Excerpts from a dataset

=== Begin Enclosure ===

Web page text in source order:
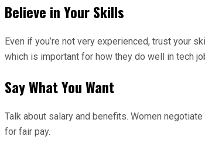
Believe in Your Skills
Even if you’re not very experienced, trust your
which is important for how they do well in tech
Say What You Want
Talk about salary and benefits. Women
for fair pay.
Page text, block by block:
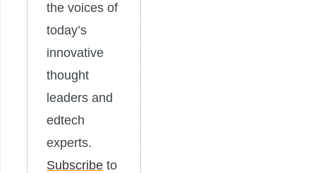
the voices of
today’s
innovative
thought
leaders and
edtech
experts.
Subscribe to
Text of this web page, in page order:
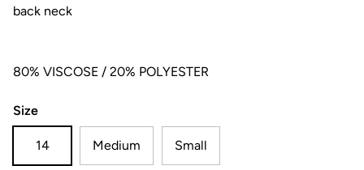
back neck
80% VISCOSE / 20% POLYESTER
Size
14 Medium Small
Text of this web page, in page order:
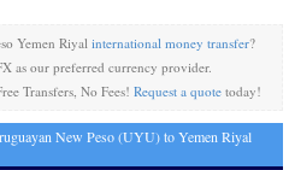
Yemen Riyal international money transfer?
as our preferred currency provider.
Transfers, No Fees! Request a quotetoday!
New Peso (UYU) to Yemen Riyal
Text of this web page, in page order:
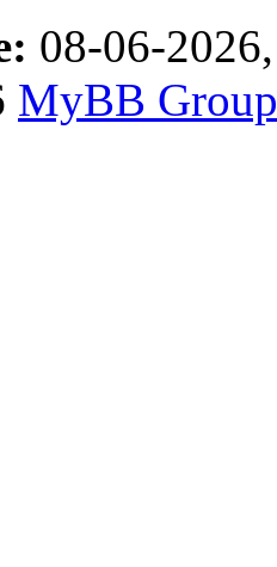
08-06-
MyBB Group

=== End Enclosure ===

Repeat the entries exactly and keep the pictures out of the copy.

- Expected answer:
Web page text in source order:
Believe in Your Skills
Even if you’re not very experienced, trust your
which is important for how they do well in tech
Say What You Want
Talk about salary and benefits. Women
for fair pay.
Page text, block by block:
the voices of
today’s
innovative
thought
leaders and
edtech
experts.
Subscribe to
Text of this web page, in page order:
back neck
80% VISCOSE / 20% POLYESTER
Size
14 Medium Small
Text of this web page, in page order:
Yemen Riyal international money transfer?
as our preferred currency provider.
Transfers, No Fees! Request a quotetoday!
New Peso (UYU) to Yemen Riyal
Text of this web page, in page order:
08-06-
MyBB Group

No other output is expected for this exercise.